These two poems, which today are considered important examples of Lin's poetic modernism, came under fierce attack when they first appeared. One critic stigmatized them as encapsulating the worst aspect of modern art—its unintelligibility. But while such writing was new for China, similar experiments had been carried out by the Japanese. The Taiwan poet Chen Chien-wu (陳千武) has pointed out that both poems show the influence of Yamamura Bocho, a Japanese imagist poet from the early part of the century.

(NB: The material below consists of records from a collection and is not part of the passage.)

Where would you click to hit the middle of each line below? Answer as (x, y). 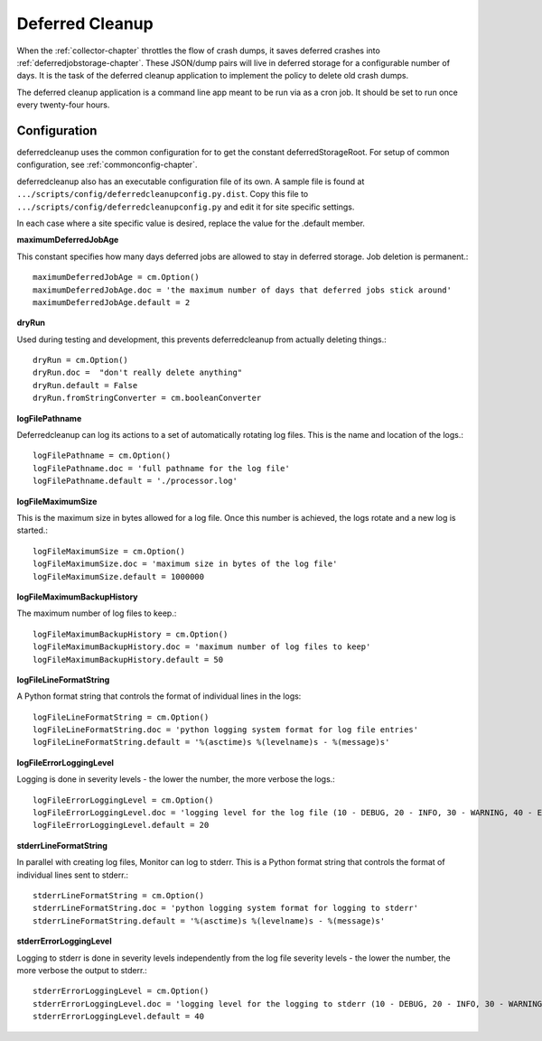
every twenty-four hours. (63, 105)
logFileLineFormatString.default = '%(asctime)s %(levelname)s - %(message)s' (211, 742)
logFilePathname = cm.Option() (102, 455)
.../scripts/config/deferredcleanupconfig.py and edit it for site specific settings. (186, 207)
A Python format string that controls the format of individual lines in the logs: (159, 696)
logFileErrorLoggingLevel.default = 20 (121, 825)
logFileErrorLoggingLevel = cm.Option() (123, 800)
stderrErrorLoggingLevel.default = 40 (119, 1017)
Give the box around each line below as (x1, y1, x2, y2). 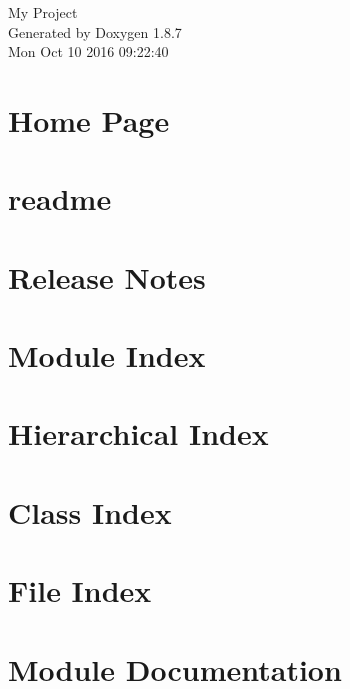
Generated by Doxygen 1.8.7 (8, 21, 182, 42)
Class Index (8, 491, 172, 532)
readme (8, 178, 112, 219)
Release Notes (8, 256, 206, 297)
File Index (8, 570, 152, 611)
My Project (8, 2, 78, 22)
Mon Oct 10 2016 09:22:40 (8, 41, 169, 62)
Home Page (8, 99, 170, 140)
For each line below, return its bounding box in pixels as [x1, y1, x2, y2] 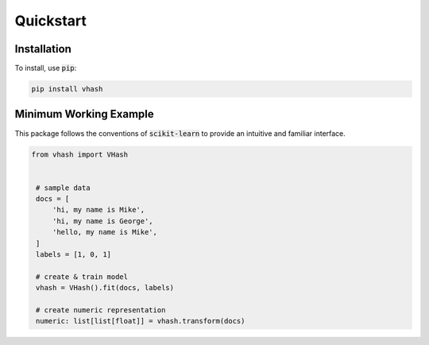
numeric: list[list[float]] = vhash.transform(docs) [36, 316, 245, 326]
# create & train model [36, 272, 129, 281]
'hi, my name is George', [52, 216, 154, 226]
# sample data [36, 183, 91, 192]
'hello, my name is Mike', [52, 227, 158, 237]
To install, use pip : [14, 64, 77, 73]
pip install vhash [31, 84, 103, 94]
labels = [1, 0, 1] [36, 250, 111, 259]

In “Landscape No.2” we literally follow the eyes of the speaker as he “reads” the landscape. The rows of trees and waves achieve symmetrical resonance from the regular placement of lines in the text. While the poem lacks much in the way of vocabulary, it offers the reader something new on the rhythmic level—the “silences” are as important as what is said. The spaces in the text not only contribute to the way the poem is read, they also stand as a correlative to the lay of the land and the way it is perceived.

Abstract as these formalistic experiments might appear to the reader, they are closely linked to the Taiwan environment. Critic and literary historian Lu Hsing-chang (呂興昌) has commented on the essential pairing of the poems. According to Lu, they depict two facets of people's relationship with their environment in the context of Taiwan. “Landscape No. 1” is flush with the hope a farmer feels when looking at crops cultivated on the land he enriches with his labor. “Landscape No.2,” on the other hand, depicts the trepidation humanity feels in the face of nature. The windbreaks are an attempt to mitigate the damage nature can do. But beyond these man-made constructs, nature waits, untamed, in the guise of the ocean. Even the limited vocabulary of the poems conveys this sense—the oft-repeated words “next to” in the first poem give a feeling of closeness and inclusiveness, while the word "outside" in the second gives a sense of distance, if not opposition.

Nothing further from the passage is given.